Il fera plusieurs dessins des deux poètes. En 1873, il s’installe pour trois ans aux Etats-Unis, dessinant pour les journaux, faisant des conférences et donnant des cours de dessin. Emile Guimet, qui le connaissait déjà, lui propose de l’accompagner en tant que dessinateur de sa mission dans un voyage autour du monde. Fasciné depuis longtemps par l’art japonais, il accepte et ils partent pour trois ans, visitant le Japon surtout, la Chine, Ceylan et l’Inde. À son retour, Guimet lui commande 40 grandes peintures à l’huile qui seront exposées à l’Exposition universelle au Trocadéro en 1878. Régamey va populariser le japonisme en France à travers plusieurs livres illustrés. Sa « japonophilie» fut telle « qu’il sacrifia la carrière dans les beaux-arts qui aurait pu être la sienne […]. Il préféra finalement même devenir fonctionnaire dans les écoles (4), quand bien même ses talents artistiques étaient des plus prometteurs. » (Jérôme Ducor, Catalogue de l’exposition Enquêtes vagabondes, p. 65) (5). Son ami Henri Nocq résumera le personnage dans un article publié après sa mort :
Félix Régamey n’a jamais tiré de ses nombreux travaux beaucoup d’honneur ni de profits. Il n’eut jamais d’argent et ne fut même pas chevalier de notre ordre national que beaucoup obtiennent avec des titres dix fois moindres. Ouvrier de la première heure, il se laissa toujours supplanter par les ouvriers de la dixième heure : avec beaucoup de savoir, il manqua de savoir-faire. Les très braves gens sont souvent maladroits dans la pratique de la vie, et Régamey était un brave homme.

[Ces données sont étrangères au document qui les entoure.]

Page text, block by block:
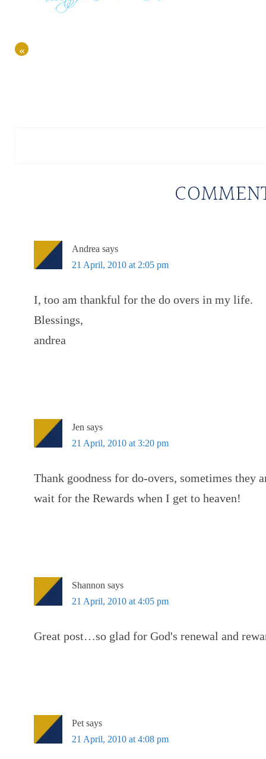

Je m’apprêtais à conclure, lorsque j’ai découvert, dans la bibliographie du catalogue de l’exposition du Musée Guimet, une référence dans une revue spécialisée, le Journal asiatique (n°2, 2016) : un article de Jérome Ducor, de loin le plus précis et documenté, sur Félix Régamey, et qui semble éclaircir le mystère : Régamey est parti à Londres rejoindre son frère après la capitulation de la France, puis est revenu en France durant l’été avec toute sa famille (ce qui explique la gravure des étudiants intercédant en faveur de Rossel), avant de repartir à Londres pour deux ans. Ainsi Félix Régamey fut un ami et un compagnon de route des communards, mais, sinon par ses gravures, n’a pas participé à la Commune.
PAUL LIDSKY
Notes
(1) Voir John Sutton, « Les artistes communards à Londres », La Commune, n° 76, 2018-4, p. 26-27.
(2) Bertrand Tillier, La Commune, révolution sans images ?, Champ Vallon, 2004, p. 107.
(3) On parle de Félix Régamey dans les catalogues de deux expositions qui ont eu lieu à Paris en 2018 : dans celle du Petit Palais, deux critiques pensent qu’il a quitté Paris après la Commune ; au contraire, dans celui de l’exposition du musée Guimet, un critique affirme qu’il a quitté Paris pour rejoindre son frère à Londres juste avant le 18 mars.
(4) Il obtient en 1884 un poste d’inspecteur de dessin dans les écoles de la Ville de Paris et rédige plusieurs livres sur l’enseignement du dessin.
(5) Enquêtes vagabondes, le voyage illustré d’Émile Guimet en Asie, Gallimard, 2017. Catalogue de l’exposition, Musée Guimet, décembre 2017-mars 2018.